I wasn’t suggesting an even thousand (or ruling it out), just commenting that Peter’s audience who were waiting for rest from their enemies (the carnal leadership of Jerusalem) they didn’t have a long time to wait for the visitation to begin but in reference to the promise that Israel’s judgment coming quickly that he made way back here:
NIV Deut 32:25 It is mine to avenge; I will repay. In due time their foot will slip; **their day of disaster is near and their doom rushes upon them**.”
It is from this date, thousands of years ago when God announced that “their day of disaster is near and their doom rushes upon them” that Peter must defend by saying that from God’s perspective, since he does not feel the pressure of time, did in fact come quickly.
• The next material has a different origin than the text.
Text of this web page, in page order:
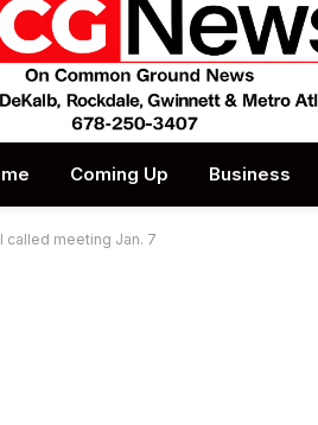
Coming Up Business
called meeting Jan. 7

Oh, understood. That is a valid point. I think that from God’s perspective – the 60,000 ft view – that when He decides the time is right His judgment is always quickly poured out. And, from the ground view of the wicked ones, it always seems to catch them by surprise.
When you are suffering you want to know how much longer you have to wait:
[Rev 6:10 KJV] (10) And they cried with a loud voice, saying, **How long, O Lord, holy and true, dost thou not judge and avenge our blood on them that dwell on the earth [IE: “the Land”]?